Every main road has bike lanes, some are wider than your streets. Most Cities are on flat ground. There is NO provision for car parking at work or shops! There are already too many cars, and a bike is heaps faster in peak hours over , say, 5 miles. On street parking is hard to find and costs money. Bikes are cheap and easy to park anywhere.Most on street parking is illegal, although not normally policed unless it causes a real problem. In a countfy where the cost of living , and wages , is about 1/6 that of USA, we still pay world price for fuel!
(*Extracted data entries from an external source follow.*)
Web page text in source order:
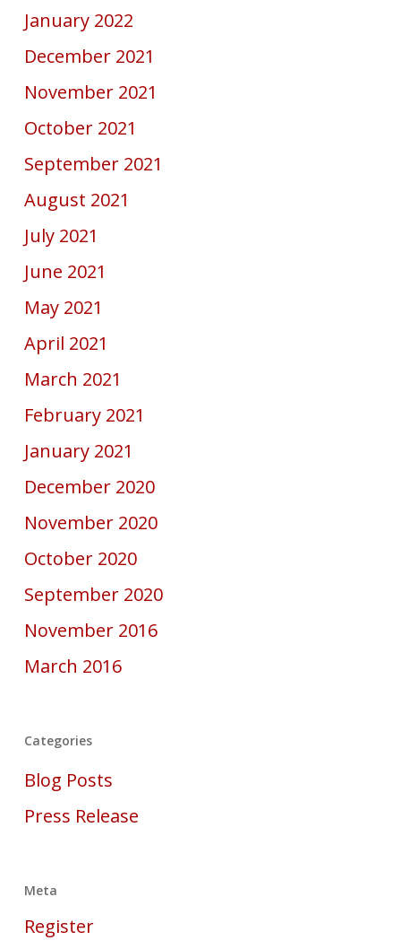
January 2022
December 2021
November 2021
October 2021
September 2021
August 2021
July 2021
June 2021
May 2021
April 2021
March 2021
February 2021
January 2021
December 2020
November 2020
October 2020
September 2020
November 2016
March 2016
Categories
Blog Posts
Press Release
Meta
Register
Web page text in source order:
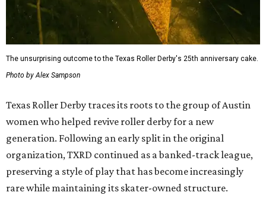
The unsurprising outcome to the Texas Roller Derby's 25th anniversary cake.
Photo by Alex Sampson
Texas Roller Derby traces its roots to the group of Austin
women who helped revive roller derby for a new
generation. Following an early split in the original
organization, TXRD continued as a banked-track league,
preserving a style of play that has become increasingly
rare while maintaining its skater-owned structure.
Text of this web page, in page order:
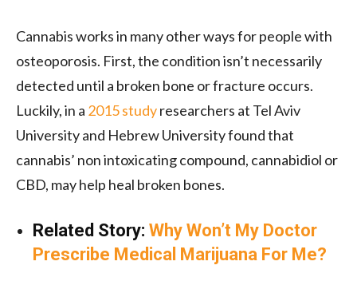
Cannabis works in many other ways for people with
osteoporosis. First, the condition isn’t necessarily
detected until a broken bone or fracture occurs.
Luckily, in a 2015 studyresearchers at Tel Aviv
University and Hebrew University found that
cannabis’ non intoxicating compound, cannabidiol or
CBD, may help heal broken bones.
Related Story: Why Won’t My Doctor
Prescribe Medical Marijuana For Me?
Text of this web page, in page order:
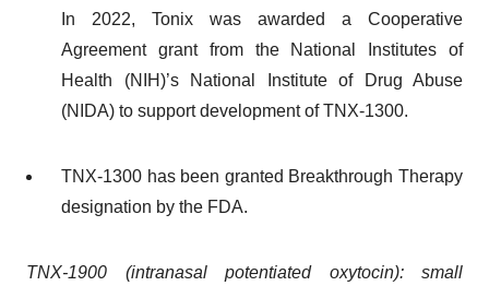
In 2022, Tonix was awarded a Cooperative
Agreement grant from the National Institutes of
Health (NIH)’s National Institute of Drug Abuse
(NIDA) to support development of TNX-1300.
TNX-1300 has been granted Breakthrough Therapy
designation by the FDA.
TNX-1900 (intranasal potentiated oxytocin): small

Try $6 or $7 a liter when you fill your car! That is the equivelant cost to a Chinese driver.
Cars sell at world prices, meaning a cheap car here is the same as you paying about $40,000, against a cheap bike at about $200.
It's difficult to do these comparisons because this makes the bike look expensive, but I hope you get the idea.
And we have the same problem here---most cars have only one person in them. But many bikes carry two!
Most drivers have grown up with bikes on the road, so we get a much better go than you do, even though we have our share of arrogant XXXX that should never have a licence!
Most main intersections have three sets of traffic lights--cars, bikes , and pedestrians, all timed slightly differently!
So the infrastructure supports bikes much better than the meagure attempts in the rest of the world.
But do we have "pleasure trails"---no way! The bike is meant to work!
Steve G

So there are many reasons why they work here.